Micropaleontology
Micropaleontology is the study of fossils that are so small that they are best studied under a microscope. These tiny remains are called microfossils and usually represent the shells or fragments of minute plants or animals. Because of their small size, microfossils can be brought out of wells without being damaged by the mechanics of drilling or coring. For this reason microfossils are particularly valuable to the petroleum geologist who uses them to identify [rock] formations thousands of feet below the surface.
PRESERVATION OF FOSSILS
The majority of fossils are found in marine sedimentary rocks. These are rocks that were formed when salt-water sediments, such as limy muds, sands, or shell beds, were compressed and cemented together to form rocks. Only rarely do fossils occur in igneous and metamorphic rocks. The igneous rocks were once hot and molten and had no life in them, and metamorphic rocks have been so greatly changed or distorted that any fossils that were present in the original [rock] have usually been destroyed or so altered as to be of little use to the paleontologist.
But even in the sedimentary rocks only a minute fraction of prehistoric plants and animals have left any record of their existence. This is not difficult to understand in view of the rather rigorous requirements of fossilization.
REQUIREMENTS OF FOSSILIZATION
Although a large number of factors ultimately determine whether an organism will be fossilized, the three basic requirements are:
1. The organism should possess hard parts. These might be shell, bone, teeth, or the woody tissue of plants. However, under very favorable conditions of preservation it is possible for even such fragile material as an insect or a jellyfish to become fossilized.
2. The organic remains must escape immediate destruction after death. If the body parts of an organism are crushed, decayed, or badly weathered, this may result in the alteration or complete destruction of the [fossil] record of that particular organism.

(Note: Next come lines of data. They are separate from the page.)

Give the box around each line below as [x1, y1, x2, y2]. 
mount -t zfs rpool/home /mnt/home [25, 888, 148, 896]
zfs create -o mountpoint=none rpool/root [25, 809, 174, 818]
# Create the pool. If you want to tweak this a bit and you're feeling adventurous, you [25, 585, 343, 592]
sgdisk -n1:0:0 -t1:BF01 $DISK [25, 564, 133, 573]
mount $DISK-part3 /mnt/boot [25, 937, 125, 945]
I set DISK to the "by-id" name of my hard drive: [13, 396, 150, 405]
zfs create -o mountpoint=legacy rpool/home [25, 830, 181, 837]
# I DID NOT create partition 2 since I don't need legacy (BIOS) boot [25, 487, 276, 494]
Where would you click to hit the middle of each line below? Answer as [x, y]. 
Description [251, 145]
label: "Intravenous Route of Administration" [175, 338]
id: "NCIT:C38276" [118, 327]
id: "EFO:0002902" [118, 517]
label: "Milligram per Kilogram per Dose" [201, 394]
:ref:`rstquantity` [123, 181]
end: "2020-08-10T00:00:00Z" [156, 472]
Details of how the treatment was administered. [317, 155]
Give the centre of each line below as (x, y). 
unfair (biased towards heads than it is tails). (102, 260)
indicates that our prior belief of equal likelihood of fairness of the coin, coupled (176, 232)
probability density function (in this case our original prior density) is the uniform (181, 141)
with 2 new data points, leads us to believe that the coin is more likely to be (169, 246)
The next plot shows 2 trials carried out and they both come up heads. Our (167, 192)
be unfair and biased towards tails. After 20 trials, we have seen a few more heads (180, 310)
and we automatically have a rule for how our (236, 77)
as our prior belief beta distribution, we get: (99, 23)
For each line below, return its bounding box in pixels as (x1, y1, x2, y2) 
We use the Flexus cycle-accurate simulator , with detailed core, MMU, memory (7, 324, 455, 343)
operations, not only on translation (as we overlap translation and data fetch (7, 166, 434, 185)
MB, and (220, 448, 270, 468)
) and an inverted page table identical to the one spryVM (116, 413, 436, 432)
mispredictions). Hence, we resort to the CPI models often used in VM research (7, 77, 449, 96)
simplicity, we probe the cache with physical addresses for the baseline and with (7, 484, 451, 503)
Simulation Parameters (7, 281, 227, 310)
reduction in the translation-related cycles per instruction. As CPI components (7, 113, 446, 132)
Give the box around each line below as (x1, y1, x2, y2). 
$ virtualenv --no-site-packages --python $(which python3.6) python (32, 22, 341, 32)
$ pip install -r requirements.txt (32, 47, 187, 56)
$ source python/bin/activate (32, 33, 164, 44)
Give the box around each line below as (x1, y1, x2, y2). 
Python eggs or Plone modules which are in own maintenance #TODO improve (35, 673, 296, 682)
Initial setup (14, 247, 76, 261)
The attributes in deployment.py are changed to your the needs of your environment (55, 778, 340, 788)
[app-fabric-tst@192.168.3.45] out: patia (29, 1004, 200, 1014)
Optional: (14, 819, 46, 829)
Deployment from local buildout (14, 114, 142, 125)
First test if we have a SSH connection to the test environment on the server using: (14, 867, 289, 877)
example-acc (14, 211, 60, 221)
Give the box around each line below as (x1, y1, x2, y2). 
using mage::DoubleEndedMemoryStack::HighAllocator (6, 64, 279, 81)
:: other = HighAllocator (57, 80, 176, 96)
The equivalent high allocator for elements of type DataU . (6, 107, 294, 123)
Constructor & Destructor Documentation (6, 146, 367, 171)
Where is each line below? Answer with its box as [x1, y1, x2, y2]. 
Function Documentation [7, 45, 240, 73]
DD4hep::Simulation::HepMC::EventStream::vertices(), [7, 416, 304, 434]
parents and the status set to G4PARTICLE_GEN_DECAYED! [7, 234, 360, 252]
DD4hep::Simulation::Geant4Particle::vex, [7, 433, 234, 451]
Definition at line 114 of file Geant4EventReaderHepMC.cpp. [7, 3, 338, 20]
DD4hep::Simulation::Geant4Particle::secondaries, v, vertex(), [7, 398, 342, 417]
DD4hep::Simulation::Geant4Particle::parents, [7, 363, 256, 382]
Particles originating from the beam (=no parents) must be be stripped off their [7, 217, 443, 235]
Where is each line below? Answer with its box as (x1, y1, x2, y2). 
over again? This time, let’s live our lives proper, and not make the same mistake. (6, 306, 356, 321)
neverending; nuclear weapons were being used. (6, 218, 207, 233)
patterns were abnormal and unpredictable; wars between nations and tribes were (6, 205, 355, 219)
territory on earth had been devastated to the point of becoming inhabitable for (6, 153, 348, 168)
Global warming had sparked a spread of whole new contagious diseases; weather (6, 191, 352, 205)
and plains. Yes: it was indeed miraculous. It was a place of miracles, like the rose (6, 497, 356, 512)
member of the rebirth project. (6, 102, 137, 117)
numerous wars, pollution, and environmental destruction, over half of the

3. Rapid burial in a material capable of retarding decomposition. The type of material burying the remains usually depends upon where the organism lived. The remains of marine animals are common as fossils because they fall to the sea floor after death, and here they are covered by soft muds which will be the shales and limestones of later geologic periods. The finer sediments are less likely to damage the remains, and certain fine-grained [Jurassic] limestones in Germany have faithfully preserved such delicate specimens as birds, insects, and jellyfishes.